To develop a cool feature in the smart-TV that can recognise five different gestures performed by the user which will help users control the TV without using a remote.
The gestures are continuously monitored by the webcam mounted on the TV.
Thumbs up: Increase the volume
Thumbs down: Decrease the volume
Left swipe: 'Jump' backwards 10 seconds
Right swipe: 'Jump' forward 10 seconds
Stop: Pause the movie
The training data consists of a few hundred videos categorised into one of the five classes. Each video (typically 2-3 seconds long) is divided into a sequence of 30 frames(images).
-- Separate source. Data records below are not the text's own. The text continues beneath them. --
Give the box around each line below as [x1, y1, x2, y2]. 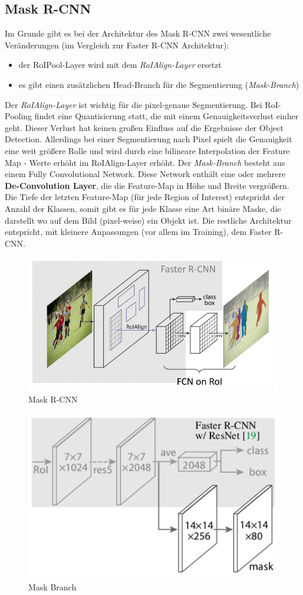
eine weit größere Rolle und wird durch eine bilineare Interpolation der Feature [5, 144, 290, 156]
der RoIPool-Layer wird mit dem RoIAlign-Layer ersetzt [18, 58, 222, 71]
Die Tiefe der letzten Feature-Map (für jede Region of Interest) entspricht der [5, 191, 285, 203]
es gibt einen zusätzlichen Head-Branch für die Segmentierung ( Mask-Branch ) [18, 78, 299, 90]
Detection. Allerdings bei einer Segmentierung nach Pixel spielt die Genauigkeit [5, 133, 292, 145]
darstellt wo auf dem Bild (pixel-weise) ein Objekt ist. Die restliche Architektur [5, 214, 292, 226]
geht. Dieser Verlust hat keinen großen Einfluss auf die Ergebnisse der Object [5, 121, 284, 133]
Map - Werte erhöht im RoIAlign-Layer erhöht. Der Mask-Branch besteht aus [5, 156, 285, 168]
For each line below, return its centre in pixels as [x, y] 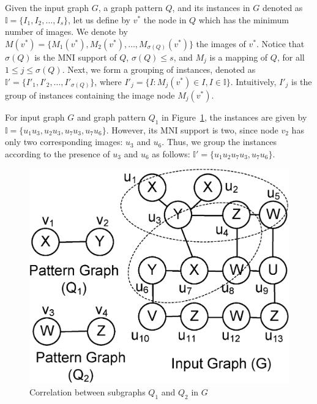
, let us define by [99, 19]
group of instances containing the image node [90, 95]
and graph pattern [111, 117]
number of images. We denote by [66, 32]
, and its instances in [211, 7]
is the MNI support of [76, 57]
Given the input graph [47, 7]
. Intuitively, [253, 81]
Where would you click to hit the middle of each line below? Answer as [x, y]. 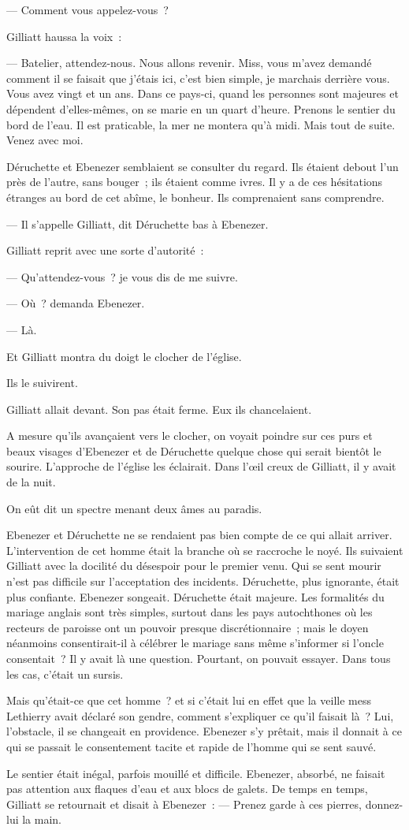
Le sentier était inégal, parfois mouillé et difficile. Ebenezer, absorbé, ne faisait [196, 773]
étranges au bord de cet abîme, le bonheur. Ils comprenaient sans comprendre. [195, 197]
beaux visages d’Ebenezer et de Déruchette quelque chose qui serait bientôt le [194, 450]
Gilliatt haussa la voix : [64, 36]
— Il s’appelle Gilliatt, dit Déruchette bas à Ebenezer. [138, 223]
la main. [42, 819]
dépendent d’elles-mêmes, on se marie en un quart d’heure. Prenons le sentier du [201, 108]
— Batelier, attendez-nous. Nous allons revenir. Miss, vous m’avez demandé [189, 63]
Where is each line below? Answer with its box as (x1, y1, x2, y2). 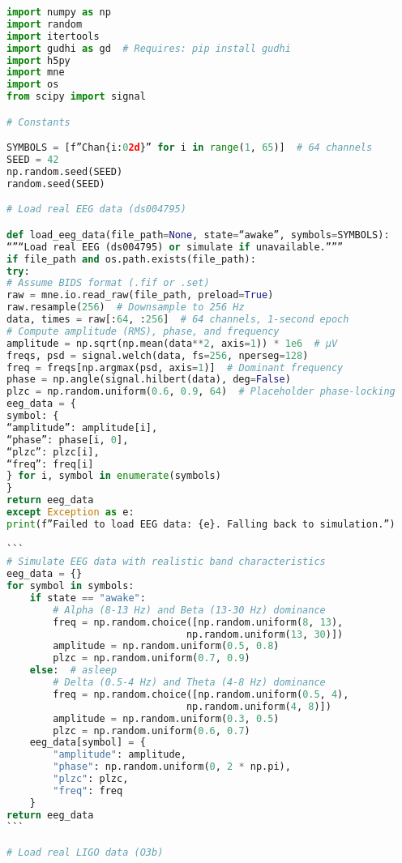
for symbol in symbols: (6, 580, 135, 592)
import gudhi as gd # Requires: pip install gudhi (6, 42, 291, 54)
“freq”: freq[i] (6, 458, 94, 470)
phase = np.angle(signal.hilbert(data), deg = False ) (6, 374, 291, 386)
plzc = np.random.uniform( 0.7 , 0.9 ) (53, 652, 250, 664)
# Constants (6, 116, 71, 128)
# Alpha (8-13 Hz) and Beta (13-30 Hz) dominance (53, 604, 326, 616)
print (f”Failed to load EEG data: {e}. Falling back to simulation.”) (6, 518, 396, 530)
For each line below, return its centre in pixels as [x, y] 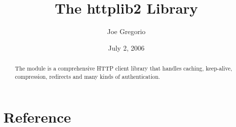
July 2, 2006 [126, 47]
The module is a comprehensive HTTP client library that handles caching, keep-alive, [124, 68]
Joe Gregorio [126, 31]
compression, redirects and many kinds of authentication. [88, 76]
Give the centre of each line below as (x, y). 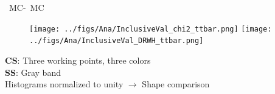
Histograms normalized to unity (64, 84)
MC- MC (26, 7)
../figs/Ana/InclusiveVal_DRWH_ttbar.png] (117, 41)
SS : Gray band (33, 72)
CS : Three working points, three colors (78, 60)
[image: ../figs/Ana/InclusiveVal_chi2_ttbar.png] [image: (151, 29)
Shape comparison (176, 84)
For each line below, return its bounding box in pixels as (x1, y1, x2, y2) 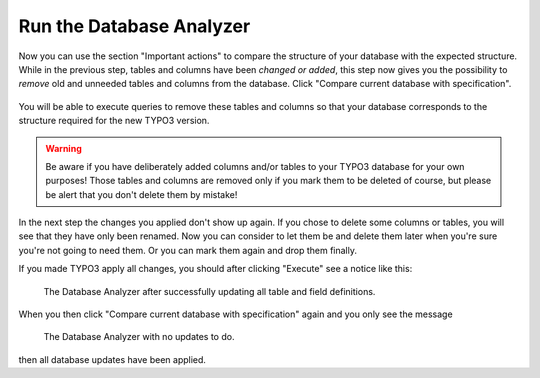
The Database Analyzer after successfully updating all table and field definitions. (43, 285, 376, 297)
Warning (45, 142, 82, 154)
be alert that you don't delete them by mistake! (45, 188, 238, 200)
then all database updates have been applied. (18, 353, 207, 365)
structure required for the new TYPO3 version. (18, 115, 210, 127)
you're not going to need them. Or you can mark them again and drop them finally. (18, 244, 357, 256)
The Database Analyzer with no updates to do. (43, 331, 235, 343)
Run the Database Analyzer (18, 15, 251, 37)

These videos have been recorded by various people performing one of the five gestures in front of a webcam - similar to what the smart TV will use.
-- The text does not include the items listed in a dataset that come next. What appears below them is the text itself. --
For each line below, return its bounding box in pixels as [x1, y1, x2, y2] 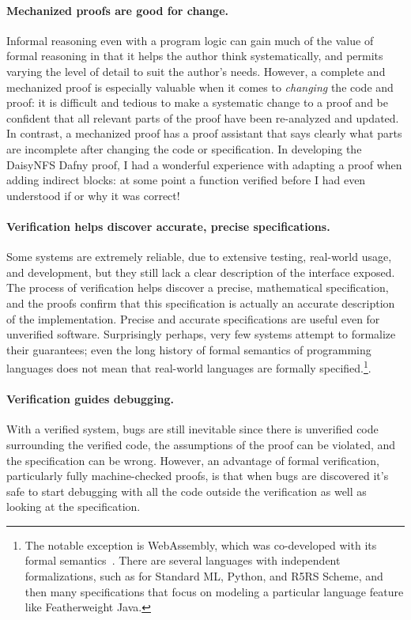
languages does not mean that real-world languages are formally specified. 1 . [6, 357, 371, 376]
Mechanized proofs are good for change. [6, 2, 228, 18]
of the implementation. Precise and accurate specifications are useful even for [6, 310, 380, 327]
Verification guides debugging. [6, 391, 175, 407]
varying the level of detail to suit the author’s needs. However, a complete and [6, 62, 386, 79]
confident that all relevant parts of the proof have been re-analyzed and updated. [6, 109, 399, 126]
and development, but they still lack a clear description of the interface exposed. [6, 263, 395, 280]
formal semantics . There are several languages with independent [25, 552, 341, 569]
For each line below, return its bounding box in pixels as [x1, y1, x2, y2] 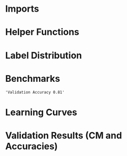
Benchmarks [5, 73, 60, 84]
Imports [5, 3, 39, 15]
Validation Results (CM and [5, 130, 122, 141]
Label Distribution [5, 49, 82, 61]
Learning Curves [5, 106, 78, 118]
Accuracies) [5, 140, 58, 152]
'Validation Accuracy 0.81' [5, 89, 65, 95]
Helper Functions [5, 26, 80, 38]
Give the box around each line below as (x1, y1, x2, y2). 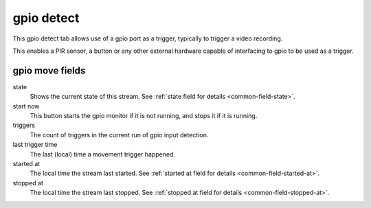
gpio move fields (12, 65, 86, 76)
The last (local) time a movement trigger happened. (30, 150, 175, 158)
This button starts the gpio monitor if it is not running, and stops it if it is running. (30, 112, 258, 120)
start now (12, 102, 40, 110)
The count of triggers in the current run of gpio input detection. (30, 130, 209, 139)
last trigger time (12, 141, 58, 149)
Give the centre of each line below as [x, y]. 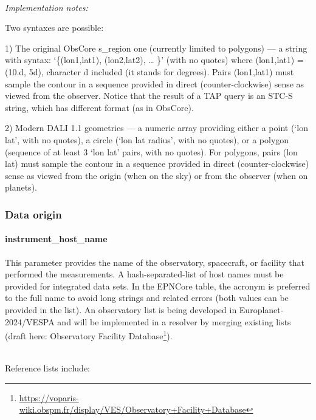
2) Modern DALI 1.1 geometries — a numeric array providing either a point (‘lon [156, 128]
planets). [21, 187]
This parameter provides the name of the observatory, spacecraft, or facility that [155, 262]
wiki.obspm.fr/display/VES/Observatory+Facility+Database [132, 409]
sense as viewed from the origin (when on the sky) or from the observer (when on [156, 175]
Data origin [33, 214]
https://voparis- [49, 397]
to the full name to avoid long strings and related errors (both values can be [147, 298]
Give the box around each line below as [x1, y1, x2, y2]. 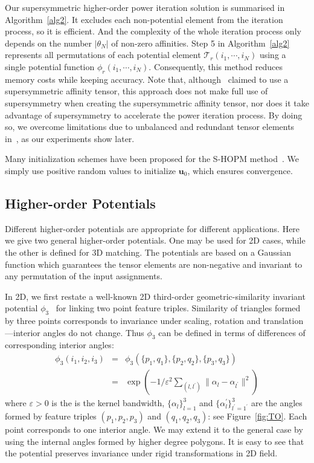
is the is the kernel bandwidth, [51, 397, 165, 409]
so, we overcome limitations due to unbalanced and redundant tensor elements [5, 120, 295, 133]
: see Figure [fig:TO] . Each [208, 409, 307, 422]
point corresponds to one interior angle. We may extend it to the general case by [5, 423, 303, 435]
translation [263, 314, 304, 327]
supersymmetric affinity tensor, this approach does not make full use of [5, 85, 268, 97]
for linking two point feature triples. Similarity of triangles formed [56, 302, 301, 314]
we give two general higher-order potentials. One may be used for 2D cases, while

Two Architectures: 3D Convs and CNN-RNN Stack:
CNN + RNN Stack architecture : One is the standard CNN + RNN architecture in which you pass the images of a video through a CNN which extracts a feature vector for each image, and then pass the sequence of these feature vectors through an RNN.
3D Convs : The other popular architecture used to process videos is a natural extension of CNNs - a 3D convolutional network.
There are a few key things to note about the conv-RNN architecture:
You can use transfer learning in the 2D CNN layer rather than training your own CNN GRU can be a better choice than an LSTM since it has lesser number of gates (and thus parameters).